Innovation in risk analytics

Amber Stokes talks to Microsoft’s Colin Kerr and Rupesh Khendry about how financial services organisations can combine modern cloud and big data solutions with traditional risk reporting tools to gain deeper risk insight

Amber Stokes
Amber Stokes
By Amber Stokes on 28 May 2014
Innovation in risk analytics

This article was first published in the Summer 2014 issue of Finance on Windows 

How have financial institutions traditionally viewed risk?
Colin Kerr, director of worldwide banking, Microsoft: Regulations are constantly changing. Organisations never really know what the next change might be and the impact it will have, and it has become a full-time job to ensure that they comply. It can therefore be very easy to be singularly focused on this. While it is of course important that organisations ensure they remain compliant, there may be other risks that they’re missing that can provide additional value. 

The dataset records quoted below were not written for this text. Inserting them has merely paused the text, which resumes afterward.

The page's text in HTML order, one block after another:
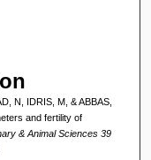
N, IDRIS, M, & ABBAS,
and fertility of
& Animal Sciences 39
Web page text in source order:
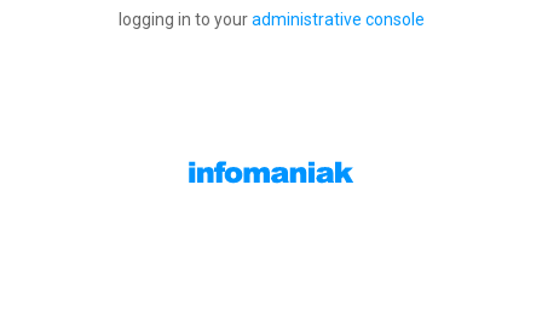
logging in to youradministrative console
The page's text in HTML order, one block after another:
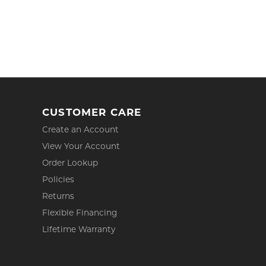
CUSTOMER CARE
Create an Account
View Your Account
Order Lookup
Policies
Returns
Flexible Financing
Lifetime Warranty
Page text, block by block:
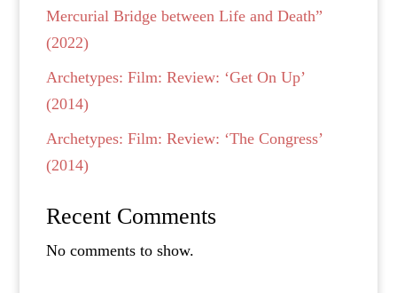
Mercurial Bridge between Life and Death”
(2022)
Archetypes: Film: Review: ‘Get On Up’
(2014)
Archetypes: Film: Review: ‘The Congress’
(2014)
Recent Comments
No comments to show.
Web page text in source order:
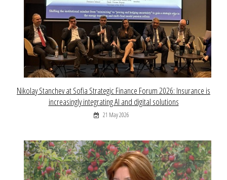
Nikolay Stanchev at Sofia Strategic Finance Forum 2026: Insurance is
increasingly integrating AI and digital solutions
21 May 2026
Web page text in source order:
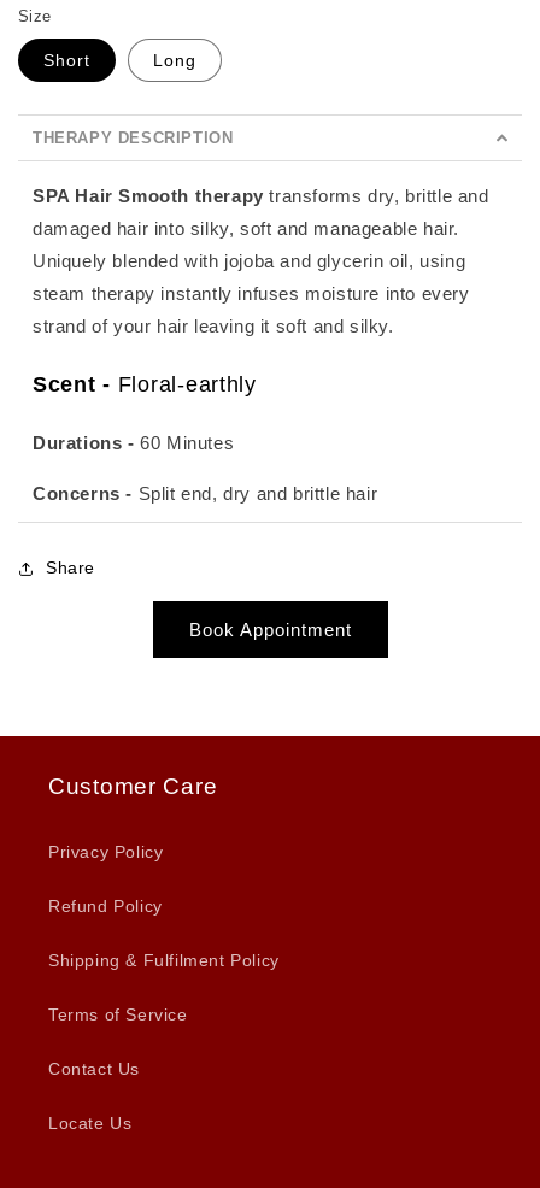
Size
Short Long
THERAPY DESCRIPTION
SPA Hair Smooth therapy transforms dry, brittle and
damaged hair into silky, soft and manageable hair.
Uniquely blended with jojoba and glycerin oil, using
steam therapy instantly infuses moisture into every
strand of your hair leaving it soft and silky.
Scent - Floral-earthly
Durations - 60 Minutes
Concerns - Split end, dry and brittle hair
Share
Book Appointment
Customer Care
Privacy Policy
Refund Policy
Shipping & Fulfilment Policy
Terms of Service
Contact Us
Locate Us
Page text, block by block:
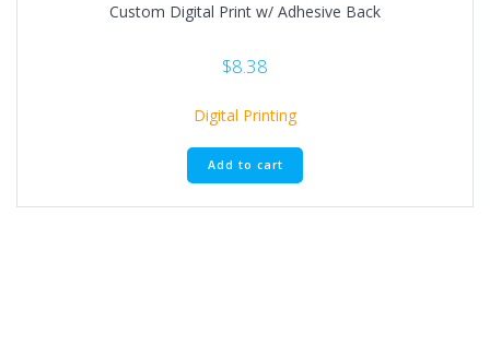
Custom Digital Print w/ Adhesive Back
$8.38
Digital Printing
Add to cart
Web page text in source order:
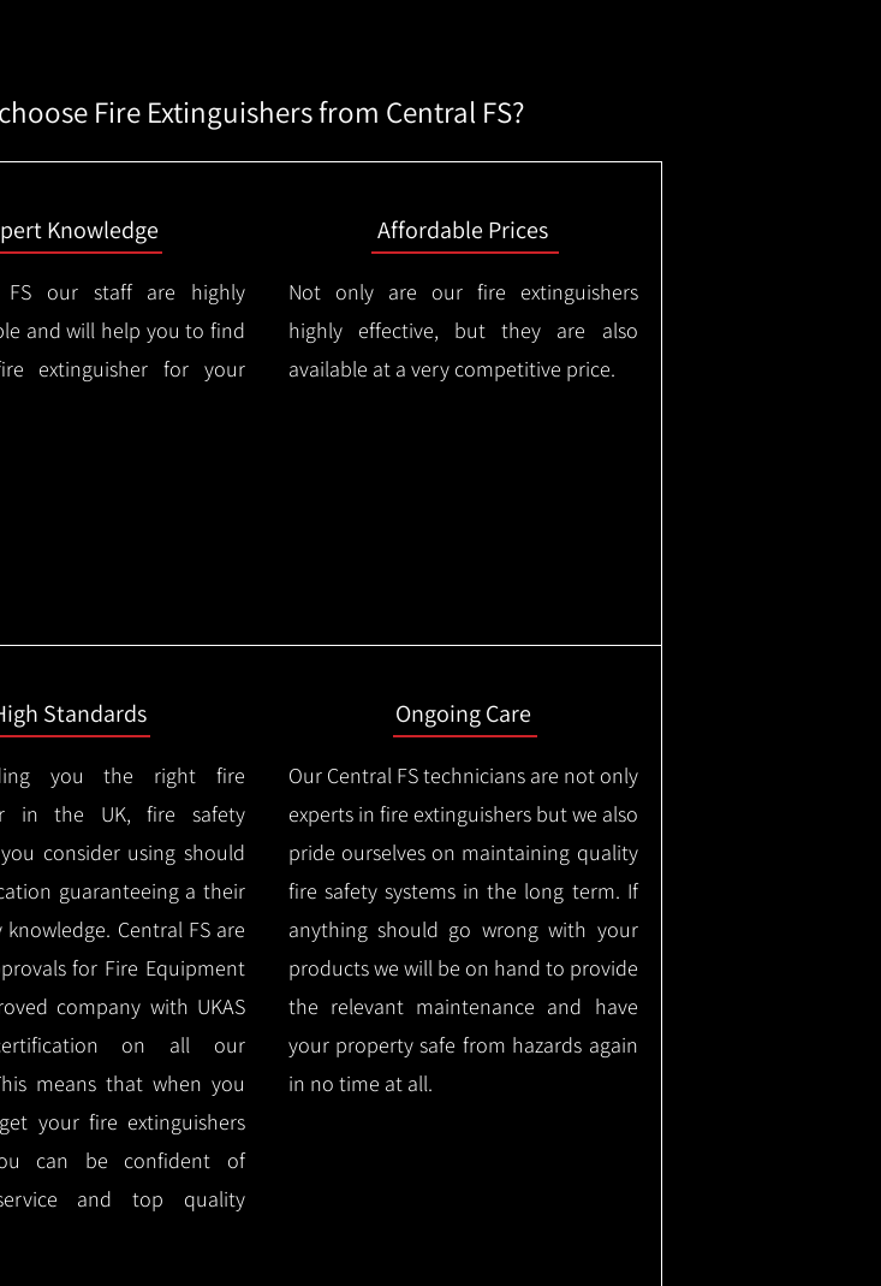
Fire Extinguishers from Central FS?
Knowledge
FS our staff are highly
and will help you to find
extinguisher for your
Affordable Prices
Not only are our fire extinguishers
highly effective, but they are also
available at a very competitive price.
Standards
you the right fire
in the UK, fire safety
consider using should
guaranteeing a their
Central FS are
for Fire Equipment
company with UKAS
on all our
means that when you
your fire extinguishers
can be confident of
and top quality
Ongoing Care
Our Central FS technicians are not only
experts in fire extinguishers but we also
pride ourselves on maintaining quality
fire safety systems in the long term. If
anything should go wrong with your
products we will be on hand to provide
the relevant maintenance and have
your property safe from hazards again
in no time at all.
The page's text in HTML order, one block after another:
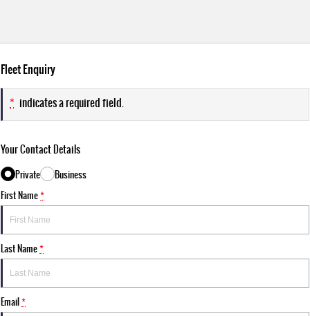
Fleet Enquiry
* indicates a required field.
Your Contact Details
Private
Business
First Name*
Last Name*
Email*
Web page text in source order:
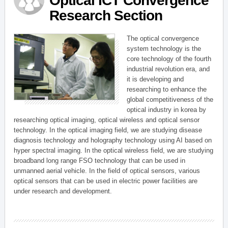
Research Section
The optical convergence
system technology is the
core technology of the fourth
industrial revolution era, and
it is developing and
researching to enhance the
global competitiveness of the
optical industry in korea by
researching optical imaging, optical wireless and optical sensor
technology. In the optical imaging field, we are studying disease
diagnosis technology and holography technology using AI based on
hyper spectral imaging. In the optical wireless field, we are studying
broadband long range FSO technology that can be used in
unmanned aerial vehicle. In the field of optical sensors, various
optical sensors that can be used in electric power facilities are
under research and development.
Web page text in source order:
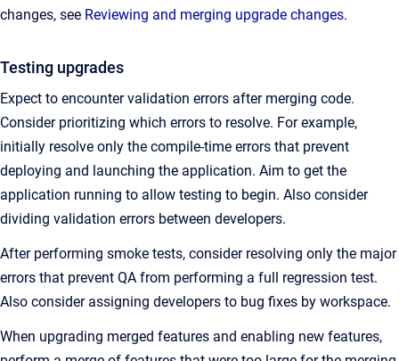
changes, see Reviewing and merging upgrade changes.
Testing upgrades
Expect to encounter validation errors after merging code.
Consider prioritizing which errors to resolve. For example,
initially resolve only the compile-time errors that prevent
deploying and launching the application. Aim to get the
application running to allow testing to begin. Also consider
dividing validation errors between developers.
After performing smoke tests, consider resolving only the major
errors that prevent QA from performing a full regression test.
Also consider assigning developers to bug fixes by workspace.
When upgrading merged features and enabling new features,
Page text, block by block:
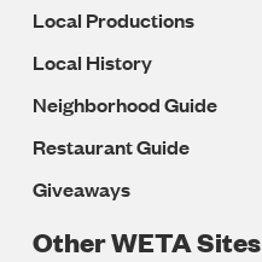
Local Productions
Local History
Neighborhood Guide
Restaurant Guide
Giveaways
Other WETA Sites
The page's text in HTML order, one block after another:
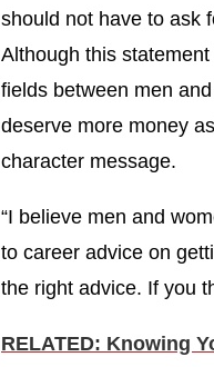
should not have to ask
Although this
fields between men
deserve more money
character message.
“I believe men and
to career advice on
the right advice. If you
RELATED: Knowing
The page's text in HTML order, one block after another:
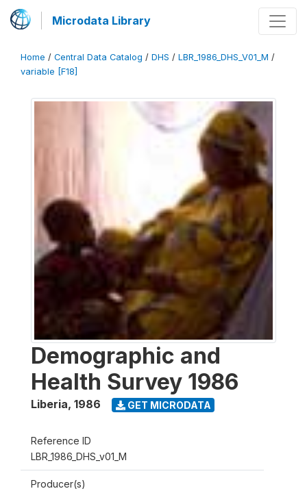
Microdata Library
Home / Central Data Catalog / DHS / LBR_1986_DHS_V01_M /
variable [F18]
Demographic and
Health Survey 1986
Liberia, 1986 GET MICRODATA
Reference ID
LBR_1986_DHS_v01_M
Producer(s)
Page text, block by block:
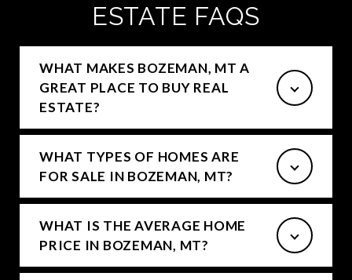
ESTATE FAQS
WHAT MAKES BOZEMAN, MT A
GREAT PLACE TO BUY REAL
ESTATE?
WHAT TYPES OF HOMES ARE
FOR SALE IN BOZEMAN, MT?
WHAT IS THE AVERAGE HOME
PRICE IN BOZEMAN, MT?
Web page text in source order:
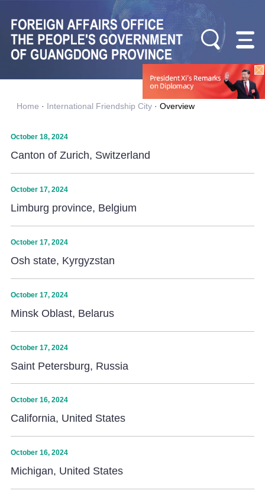
Home · International Friendship City· Overview
October 18, 2024
Canton of Zurich, Switzerland
October 17, 2024
Limburg province, Belgium
October 17, 2024
Osh state, Kyrgyzstan
October 17, 2024
Minsk Oblast, Belarus
October 17, 2024
Saint Petersburg, Russia
October 16, 2024
California, United States
October 16, 2024
Michigan, United States
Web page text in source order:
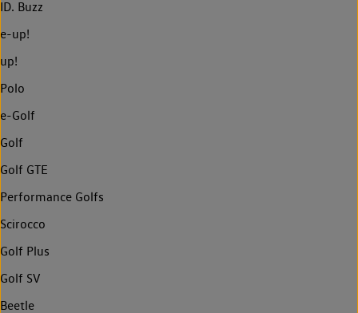
ID. Buzz
e-up!
up!
Polo
e-Golf
Golf
Golf GTE
Performance Golfs
Scirocco
Golf Plus
Golf SV
Beetle
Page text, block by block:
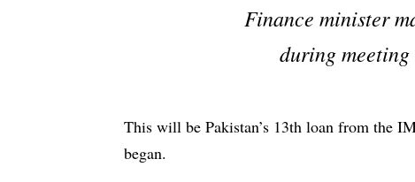
Finance minister
during
This will be Pakistan’s 13th loan from the
began.
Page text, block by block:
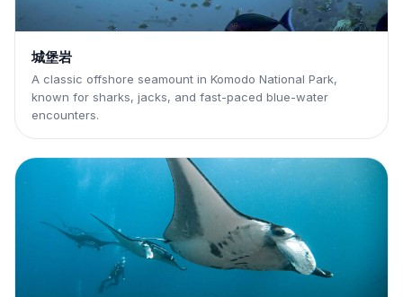
城堡岩
A classic offshore seamount in Komodo National Park,
known for sharks, jacks, and fast-paced blue-water
encounters.
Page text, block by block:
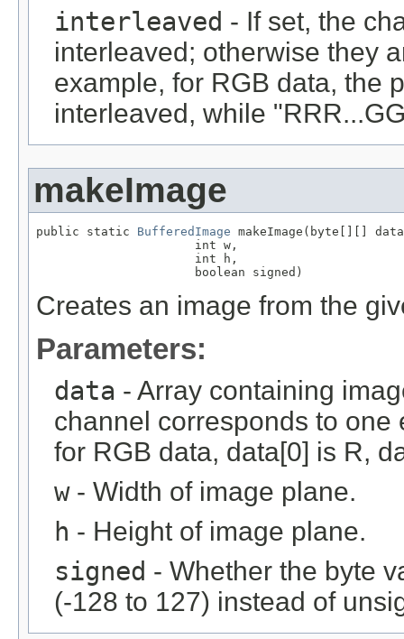
interleaved - If set, the
interleaved; otherwise they
example, for RGB data, the
interleaved, while
makeImage
public static BufferedImage makeImage(byte[][]
                      int w,
                      int h,
                      boolean signed)
Creates an image from the
Parameters:
data - Array containing
channel corresponds to one
for RGB data, data[0] is R,
w- Width of image plane.
h - Height of image plane.
signed - Whether the byte
(-128 to 127) instead of
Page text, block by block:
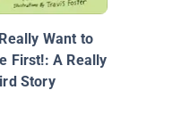
Want to
First!: A Really
Story
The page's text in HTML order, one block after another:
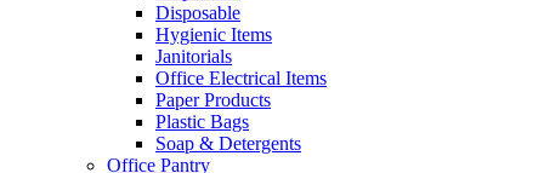
Disposable
Hygienic Items
Janitorials
Office Electrical Items
Paper Products
Plastic Bags
Soap & Detergents
Office Pantry
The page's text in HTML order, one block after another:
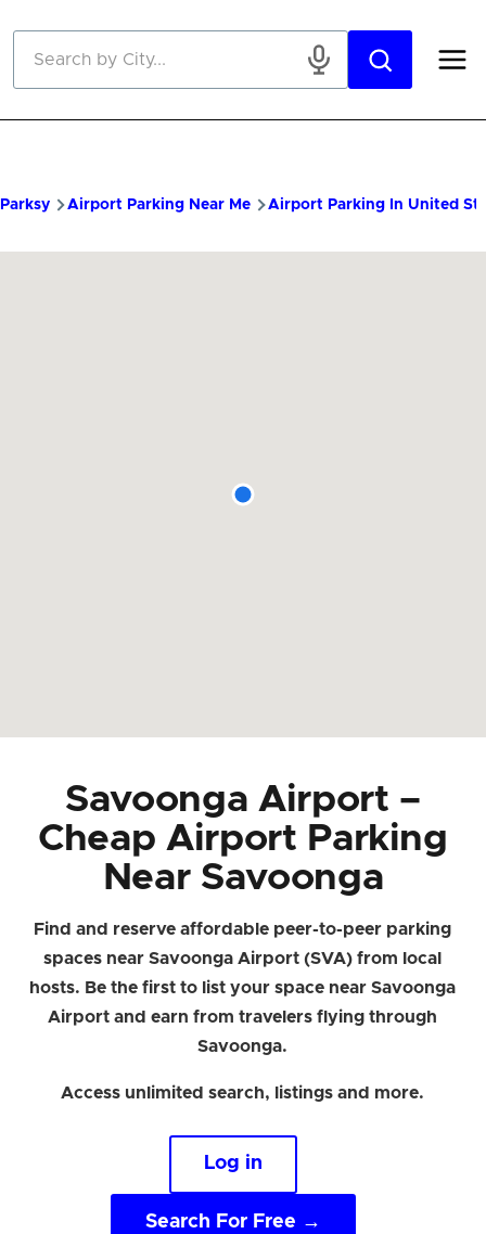
Parksy Airport Parking Near Me Airport Parking In United
Savoonga Airport –
Cheap Airport Parking
Near Savoonga
Find and reserve affordable peer-to-peer parking
spaces near Savoonga Airport (SVA) from local
hosts. Be the first to list your space near Savoonga
Airport and earn from travelers flying through
Savoonga.
Access unlimited search, listings and more.
Log in
Search For Free →
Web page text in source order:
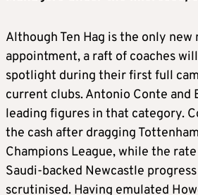
Although Ten Hag is the only new
appointment, a raft of coaches
spotlight during their first full
current clubs. Antonio Conte and
leading figures in that category.
the cash after dragging
Champions League, while the
Saudi-backed Newcastle
scrutinised. Having emulated
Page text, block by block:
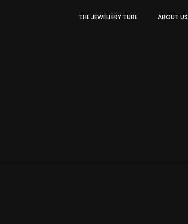
THE JEWELLERY TUBE ABOUT US
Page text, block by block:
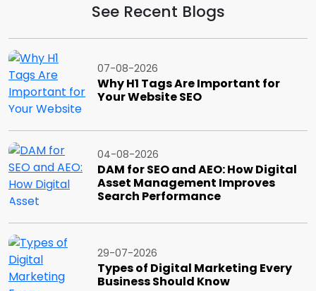
See Recent Blogs
07-08-2026
Why H1 Tags Are Important for
Your Website SEO
04-08-2026
DAM for SEO and AEO: How Digital
Asset Management Improves
Search Performance
29-07-2026
Types of Digital Marketing Every
Business Should Know

How else can they assess different kinds of risk?
Kerr: In financial services, data is the business. Banks that can best manage their data are those that become the most efficient, most profitable, develop the right kinds of products and solutions for their customers, and best manage their risk. 

As we all know, enterprises have access to huge amounts of structured and unstructured data, both on premise and externally, and the main challenge is gaining insight from it to help them understand their performance today and also predict their performance for the future. But this is also an opportunity now for organisations to redefine the way they look at risk. 

By harnessing the power of big data, financial institutions have the opportunity to gain deeper insight. By combining their current risk systems that build up a traditional risk profile of their business with big data and powerful business analytics solutions, they can have access to a higher level risk dashboard that introduces other tangential risk factors. That might be, for example, risk associated with brand perception, that can be analysed by checking what is said about an organisation in the media – not just social media. By scrutinising negative sentiment analysis, organisations can add an extra dimension to their risk analysis.

So how might a bank, for instance, harness big data to gain useful risk insight?
Kerr: After the worst of the financial crisis, many big banks lost the trust of their retail banking customers, and a social movement called Move Your Money was created, which influenced people to move their accounts to smaller and local banks. The campaign claims over four million accounts have been closed in major US banks in the first 18 months of their campaign. For many banks, this will almost certainly have had a negative impact on their risk profile, but such activity can now be forecasted and the risk mitigated if the right tools are used to analyse other sentiment data. 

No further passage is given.